▶ _Supplied records_
:::

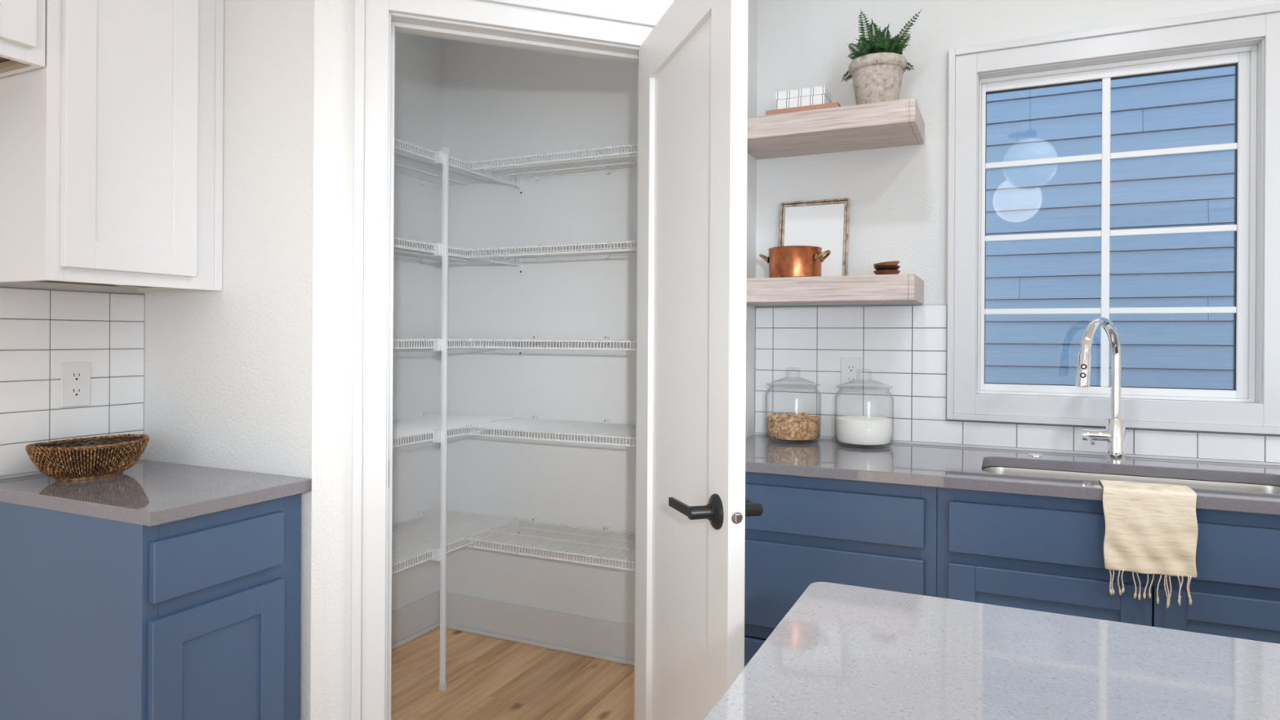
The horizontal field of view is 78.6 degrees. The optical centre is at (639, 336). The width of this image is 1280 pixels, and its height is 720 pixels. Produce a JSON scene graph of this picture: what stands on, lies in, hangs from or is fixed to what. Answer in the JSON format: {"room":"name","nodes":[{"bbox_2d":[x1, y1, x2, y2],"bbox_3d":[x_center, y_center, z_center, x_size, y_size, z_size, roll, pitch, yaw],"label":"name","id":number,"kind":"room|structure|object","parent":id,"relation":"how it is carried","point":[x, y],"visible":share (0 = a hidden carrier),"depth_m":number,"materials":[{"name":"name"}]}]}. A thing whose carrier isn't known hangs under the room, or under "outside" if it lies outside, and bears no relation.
{"room":"kitchen","nodes":[
{"label":"kitchen","id":0,"kind":"room"},
{"bbox_2d":[0,281,144,479],"bbox_3d":[-2.766,-0.117,-0.571,0.130,2.740,6.431,0,0,25],"label":"tile backsplash","id":1,"kind":"structure","parent":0,"point":[44,326],"depth_m":2.02,"materials":[{"name":"white tile"}]},
{"bbox_2d":[0,0,45,77],"bbox_3d":[-1.585,-0.973,1.419,0.343,0.774,0.752,0,0,25],"label":"upper cabinet","id":2,"kind":"object","parent":1,"relation":"attached to","point":[22,22],"visible":1,"depth_m":1.65,"materials":[{"name":"white wood"}]},
{"bbox_2d":[60,361,90,407],"bbox_3d":[-1.477,0.124,2.047,0.007,0.116,0.071,0,0,25],"label":"wall outlet","id":3,"kind":"object","parent":1,"relation":"attached to","point":[75,377],"visible":1,"depth_m":2.04,"materials":[{"name":"white plastic"}]},
{"bbox_2d":[70,371,82,382],"bbox_3d":[-1.475,0.103,2.046,0.002,0.028,0.029,0,0,25],"label":"receptacle","id":4,"kind":"object","parent":3,"relation":"attached to","point":[75,376],"depth_m":2.04,"materials":[{"name":"white plastic"}]},
{"bbox_2d":[70,386,82,397],"bbox_3d":[-1.475,0.144,2.046,0.002,0.028,0.029,0,0,25],"label":"receptacle","id":5,"kind":"object","parent":3,"relation":"attached to","point":[75,392],"depth_m":2.04,"materials":[{"name":"white plastic"}]},
{"bbox_2d":[0,0,223,293],"bbox_3d":[-1.338,-0.742,1.954,0.343,1.234,0.419,0,0,25],"label":"upper cabinet","id":6,"kind":"object","parent":1,"relation":"attached to","point":[111,149],"visible":1,"depth_m":1.83,"materials":[{"name":"white painted wood"}]},
{"bbox_2d":[143,0,328,719],"bbox_3d":[-1.070,-0.107,2.111,0.702,2.740,0.136,0,0,25],"label":"wall","id":7,"kind":"structure","parent":0,"point":[234,376],"depth_m":2.01,"materials":[{"name":"white paint"}]},
{"bbox_2d":[391,32,441,611],"bbox_3d":[-1.148,-0.107,2.962,0.080,2.740,1.341,0,0,25],"label":"wall","id":8,"kind":"structure","parent":0,"point":[418,59],"depth_m":3.30,"materials":[{"name":"white paint"}]},
{"bbox_2d":[391,591,439,651],"bbox_3d":[-1.132,1.189,2.885,0.028,0.147,1.221,0,0,25],"label":"baseboard","id":9,"kind":"structure","parent":8,"relation":"attached to","point":[411,621],"depth_m":3.28,"materials":[{"name":"white wood"}]},
{"bbox_2d":[391,509,521,573],"bbox_3d":[-0.945,0.785,2.801,0.432,0.088,1.217,0,0,25],"label":"wire shelf","id":10,"kind":"object","parent":8,"relation":"attached to","point":[436,552],"visible":0.35,"depth_m":3.05,"materials":[{"name":"white metal"}]},
{"bbox_2d":[392,412,522,447],"bbox_3d":[-0.943,0.363,2.801,0.432,0.088,1.217,0,0,25],"label":"wire shelf","id":11,"kind":"object","parent":8,"relation":"attached to","point":[422,424],"visible":0.31,"depth_m":3.00,"materials":[{"name":"white metal"}]},
{"bbox_2d":[393,334,522,356],"bbox_3d":[-0.941,0.035,2.801,0.432,0.088,1.217,0,0,25],"label":"wire shelf","id":12,"kind":"object","parent":8,"relation":"attached to","point":[437,341],"visible":0.3,"depth_m":2.79,"materials":[{"name":"white metal"}]},
{"bbox_2d":[393,236,523,275],"bbox_3d":[-0.939,-0.305,2.801,0.432,0.088,1.217,0,0,25],"label":"wire shelf","id":13,"kind":"object","parent":8,"relation":"attached to","point":[421,251],"visible":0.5,"depth_m":3.05,"materials":[{"name":"white metal"}]},
{"bbox_2d":[394,137,524,196],"bbox_3d":[-0.937,-0.635,2.801,0.432,0.088,1.217,0,0,25],"label":"wire shelf","id":14,"kind":"object","parent":8,"relation":"attached to","point":[437,161],"visible":0.44,"depth_m":3.09,"materials":[{"name":"white metal"}]},
{"bbox_2d":[324,0,674,719],"bbox_3d":[-0.337,-0.103,2.141,0.967,2.740,0.115,0,0,-20],"label":"wall","id":15,"kind":"structure","parent":0,"point":[340,33],"depth_m":1.93,"materials":[{"name":"white paint"}]},
{"bbox_2d":[350,0,661,719],"bbox_3d":[-0.319,0.184,2.135,0.877,2.166,0.141,0,0,-20],"label":"door frame","id":16,"kind":"structure","parent":15,"relation":"attached to","point":[537,25],"depth_m":1.95,"materials":[{"name":"white wood"}]},
{"bbox_2d":[635,0,763,719],"bbox_3d":[0.101,0.223,1.867,0.169,2.070,0.694,0,0,-16],"label":"door","id":17,"kind":"structure","parent":15,"relation":"in","point":[692,505],"depth_m":1.78,"materials":[{"name":"white painted wood"},{"name":"black metal"}]},
{"bbox_2d":[391,626,634,719],"bbox_3d":[0.619,1.313,-1.484,7.213,0.080,8.037,0,0,25],"label":"floor","id":18,"kind":"structure","parent":0,"point":[487,677],"depth_m":2.86,"materials":[{"name":"brown wood"}]},
{"bbox_2d":[0,493,300,719],"bbox_3d":[-1.202,0.820,1.892,0.655,0.884,0.405,0,0,25],"label":"base cabinet","id":19,"kind":"object","parent":18,"relation":"on","point":[198,617],"visible":0.87,"depth_m":1.71,"materials":[{"name":"blue wood"}]},
{"bbox_2d":[0,459,311,526],"bbox_3d":[-1.195,0.363,1.889,0.667,0.030,0.410,0,0,25],"label":"countertop","id":20,"kind":"structure","parent":19,"relation":"on","point":[149,493],"depth_m":1.78,"materials":[{"name":"stone"}]},
{"bbox_2d":[25,433,149,481],"bbox_3d":[-1.370,0.301,1.948,0.200,0.092,0.272,0,0,25],"label":"woven basket","id":21,"kind":"object","parent":20,"relation":"on","point":[101,456],"visible":1,"depth_m":1.89,"materials":[{"name":"wicker"}]},
{"bbox_2d":[438,146,449,691],"bbox_3d":[-0.702,0.293,2.801,0.021,1.945,0.021,0,0,25],"label":"pole","id":22,"kind":"object","parent":18,"relation":"on","point":[446,150],"visible":1,"depth_m":2.79,"materials":[{"name":"white metal"}]},
{"bbox_2d":[744,471,937,666],"bbox_3d":[0.597,0.831,2.458,0.668,0.884,0.604,0,0,25],"label":"base cabinet","id":23,"kind":"object","parent":18,"relation":"on","point":[808,531],"visible":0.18,"depth_m":2.16,"materials":[{"name":"blue wood"}]},
{"bbox_2d":[937,487,1279,644],"bbox_3d":[1.335,0.835,2.115,0.958,0.884,0.604,0,0,25],"label":"base cabinet","id":24,"kind":"object","parent":18,"relation":"on","point":[1028,552],"visible":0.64,"depth_m":1.90,"materials":[{"name":"blue wood"}]},
{"bbox_3d":[1.084,0.833,0.323,2.117,0.884,0.704,0,0,25],"label":"cabinet","id":25,"kind":"object","parent":18,"relation":"on","visible":0},
{"bbox_2d":[703,582,1279,719],"bbox_3d":[1.031,0.376,0.208,2.202,0.030,1.049,0,0,25],"label":"countertop","id":26,"kind":"structure","parent":25,"relation":"on","point":[841,651],"depth_m":0.84,"materials":[{"name":"stone"}]},
{"bbox_2d":[745,0,757,438],"bbox_3d":[0.230,-0.100,2.588,0.115,2.740,0.687,0,0,25],"label":"wall","id":27,"kind":"structure","parent":0,"point":[752,4],"depth_m":2.82,"materials":[{"name":"white paint"}]},
{"bbox_2d":[438,0,1279,625],"bbox_3d":[2.263,-0.088,2.080,6.850,2.740,0.175,0,0,25],"label":"wall","id":28,"kind":"structure","parent":0,"point":[498,102],"depth_m":3.07,"materials":[{"name":"white paint"}]},
{"bbox_2d":[439,591,634,666],"bbox_3d":[-0.293,1.194,3.152,1.295,0.147,0.028,0,0,25],"label":"baseboard","id":29,"kind":"structure","parent":28,"relation":"attached to","point":[611,641],"depth_m":3.20,"materials":[{"name":"white wood"}]},
{"bbox_2d":[464,516,635,571],"bbox_3d":[-0.183,0.770,2.921,0.896,0.049,0.357,0,0,25],"label":"wire shelf","id":30,"kind":"object","parent":28,"relation":"attached to","point":[605,531],"visible":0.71,"depth_m":2.93,"materials":[{"name":"white metal"}]},
{"bbox_2d":[464,414,635,447],"bbox_3d":[-0.180,0.348,2.921,0.896,0.049,0.357,0,0,25],"label":"wire shelf","id":31,"kind":"object","parent":28,"relation":"attached to","point":[553,426],"visible":0.76,"depth_m":2.90,"materials":[{"name":"white metal"}]},
{"bbox_2d":[465,335,635,350],"bbox_3d":[-0.178,0.020,2.921,0.896,0.049,0.357,0,0,25],"label":"wire shelf","id":32,"kind":"object","parent":28,"relation":"attached to","point":[535,340],"visible":0.7,"depth_m":2.80,"materials":[{"name":"white metal"}]},
{"bbox_2d":[466,240,636,261],"bbox_3d":[-0.177,-0.320,2.921,0.896,0.049,0.357,0,0,25],"label":"wire shelf","id":33,"kind":"object","parent":28,"relation":"attached to","point":[569,250],"visible":0.69,"depth_m":2.89,"materials":[{"name":"white metal"}]},
{"bbox_2d":[466,142,637,181],"bbox_3d":[-0.175,-0.650,2.921,0.896,0.049,0.357,0,0,25],"label":"wire shelf","id":34,"kind":"object","parent":28,"relation":"attached to","point":[607,166],"visible":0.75,"depth_m":2.93,"materials":[{"name":"white metal"}]},
{"bbox_2d":[746,273,924,306],"bbox_3d":[0.627,-0.152,2.614,0.582,0.079,0.304,0,0,25],"label":"floating shelf","id":35,"kind":"object","parent":28,"relation":"attached to","point":[882,289],"visible":0.88,"depth_m":2.47,"materials":[{"name":"brown wood"}]},
{"bbox_2d":[759,245,831,277],"bbox_3d":[0.513,-0.244,2.603,0.189,0.103,0.190,0,0,-13],"label":"copper pot","id":36,"kind":"object","parent":35,"relation":"on","point":[785,261],"visible":0.76,"depth_m":2.54,"materials":[{"name":"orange metal"}]},
{"bbox_2d":[778,197,849,276],"bbox_3d":[0.608,-0.337,2.742,0.242,0.291,0.059,0,0,25],"label":"picture frame","id":37,"kind":"object","parent":35,"relation":"on","point":[824,224],"visible":0.55,"depth_m":2.74,"materials":[{"name":"weathered wood"},{"name":"paper"}]},
{"bbox_2d":[873,270,900,275],"bbox_3d":[0.785,-0.201,2.486,0.083,0.019,0.083,0,0,25],"label":"bowl","id":38,"kind":"object","parent":35,"relation":"on","point":[877,272],"visible":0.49,"depth_m":2.46,"materials":[{"name":"red ceramic"}]},
{"bbox_2d":[873,265,900,270],"bbox_3d":[0.785,-0.215,2.486,0.082,0.018,0.082,0,0,25],"label":"bowl","id":39,"kind":"object","parent":38,"relation":"on","point":[880,267],"visible":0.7,"depth_m":2.46,"materials":[{"name":"black ceramic"}]},
{"bbox_2d":[872,261,899,266],"bbox_3d":[0.784,-0.228,2.487,0.082,0.023,0.082,0,0,25],"label":"bowl","id":40,"kind":"object","parent":39,"relation":"on","point":[887,263],"visible":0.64,"depth_m":2.46,"materials":[{"name":"orange ceramic"}]},
{"bbox_2d":[746,97,924,159],"bbox_3d":[0.630,-0.686,2.614,0.582,0.071,0.304,0,0,25],"label":"floating shelf","id":41,"kind":"object","parent":28,"relation":"attached to","point":[899,122],"visible":0.88,"depth_m":2.52,"materials":[{"name":"brown wood"}]},
{"bbox_2d":[765,102,840,115],"bbox_3d":[0.552,-0.733,2.590,0.234,0.021,0.160,0,0,25],"label":"book","id":42,"kind":"object","parent":41,"relation":"on","point":[835,104],"visible":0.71,"depth_m":2.52,"materials":[{"name":"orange paper"}]},
{"bbox_2d":[775,85,831,109],"bbox_3d":[0.543,-0.775,2.590,0.163,0.063,0.113,0,0,25],"label":"striped box","id":43,"kind":"object","parent":42,"relation":"on","point":[817,95],"visible":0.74,"depth_m":2.54,"materials":[{"name":"paper"}]},
{"bbox_2d":[841,8,923,104],"bbox_3d":[0.764,-0.892,2.506,0.217,0.341,0.204,0,0,-20],"label":"potted fern","id":44,"kind":"object","parent":41,"relation":"on","point":[877,69],"visible":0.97,"depth_m":2.46,"materials":[{"name":"green plant"}]},
{"bbox_2d":[848,52,906,104],"bbox_3d":[0.765,-0.804,2.519,0.181,0.166,0.181,0,0,25],"label":"pot","id":45,"kind":"object","parent":44,"relation":"on","point":[877,77],"depth_m":2.46,"materials":[{"name":"stone"}]},
{"bbox_2d":[840,357,862,391],"bbox_3d":[0.735,0.130,2.717,0.071,0.116,0.007,0,0,25],"label":"wall outlet","id":46,"kind":"object","parent":28,"relation":"attached to","point":[850,366],"visible":0.98,"depth_m":2.71,"materials":[{"name":"white plastic"}]},
{"bbox_2d":[846,364,855,373],"bbox_3d":[0.734,0.110,2.715,0.029,0.028,0.002,0,0,25],"label":"receptacle","id":47,"kind":"object","parent":46,"relation":"attached to","point":[850,368],"depth_m":2.71,"materials":[{"name":"white plastic"}]},
{"bbox_2d":[846,376,855,384],"bbox_3d":[0.733,0.151,2.715,0.029,0.028,0.002,0,0,25],"label":"receptacle","id":48,"kind":"object","parent":46,"relation":"attached to","point":[848,378],"depth_m":2.71,"materials":[{"name":"white plastic"}]},
{"bbox_2d":[946,3,1279,434],"bbox_3d":[1.461,-0.336,2.434,0.930,1.219,0.125,0,0,25],"label":"window","id":49,"kind":"structure","parent":28,"relation":"in","point":[1246,56],"depth_m":2.40,"materials":[{"name":"white wood"}]},
{"label":"outside","id":50,"kind":"structure","parent":0,"visible":0},
{"bbox_3d":[3.298,1.638,3.556,15.000,0.100,3.363,0,0,25],"label":"gravel yard","id":51,"kind":"structure","parent":50,"visible":0},
{"bbox_2d":[985,66,1235,389],"bbox_3d":[3.245,-1.162,5.188,10.500,5.500,0.160,0,0,25],"label":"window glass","id":52,"kind":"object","parent":51,"relation":"on","point":[1197,108],"visible":0.09,"depth_m":5.15,"materials":[{"name":"blue"}]},
{"bbox_3d":[2.132,0.839,1.745,0.796,0.884,0.604,0,0,25],"label":"base cabinet","id":53,"kind":"object","parent":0,"visible":0},
{"bbox_2d":[745,434,1279,515],"bbox_3d":[1.401,0.376,2.075,2.445,0.035,0.626,0,0,25],"label":"countertop","id":54,"kind":"structure","parent":53,"relation":"on","point":[903,464],"depth_m":2.19,"materials":[{"name":"stone"}]},
{"bbox_2d":[764,367,821,443],"bbox_3d":[0.528,0.232,2.700,0.191,0.252,0.191,0,0,25],"label":"glass jar","id":55,"kind":"object","parent":54,"relation":"on","point":[777,384],"visible":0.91,"depth_m":2.68,"materials":[{"name":"clear glass"}]},
{"bbox_2d":[766,411,819,439],"bbox_3d":[0.528,0.305,2.700,0.181,0.085,0.181,0,0,25],"label":"cereal","id":56,"kind":"object","parent":55,"relation":"in","point":[796,426],"visible":1,"depth_m":2.63,"materials":[{"name":"beige food"}]},
{"bbox_2d":[834,368,893,448],"bbox_3d":[0.744,0.233,2.596,0.191,0.252,0.191,0,0,25],"label":"glass jar","id":57,"kind":"object","parent":54,"relation":"on","point":[842,387],"visible":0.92,"depth_m":2.57,"materials":[{"name":"clear glass"}]},
{"bbox_2d":[835,415,892,444],"bbox_3d":[0.743,0.309,2.596,0.181,0.080,0.181,0,0,25],"label":"sugar","id":58,"kind":"object","parent":57,"relation":"in","point":[851,429],"visible":1,"depth_m":2.52,"materials":[{"name":"white food"}]},
{"bbox_2d":[1075,317,1125,462],"bbox_3d":[1.296,0.153,2.256,0.258,0.420,0.106,0,0,-35],"label":"faucet","id":59,"kind":"object","parent":54,"relation":"on","point":[1114,434],"visible":1,"depth_m":2.27,"materials":[{"name":"silver metal"}]},
{"bbox_2d":[982,466,1279,493],"bbox_3d":[1.312,0.495,2.075,0.776,0.202,0.371,0,0,25],"label":"sink","id":60,"kind":"object","parent":54,"relation":"in","point":[1204,484],"visible":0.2,"depth_m":2.21,"materials":[{"name":"silver metal"}]},
{"bbox_2d":[1097,480,1198,608],"bbox_3d":[1.208,0.490,1.869,0.188,0.268,0.140,0,0,25],"label":"hand towel","id":61,"kind":"object","parent":54,"relation":"hanging from","point":[1151,528],"visible":0.99,"depth_m":1.82,"materials":[{"name":"fabric"}]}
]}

:::

▶ _Exercise_
Your reply should be a single number: the count of lines above that contain the word "painted".

▶ _Exercise result_
2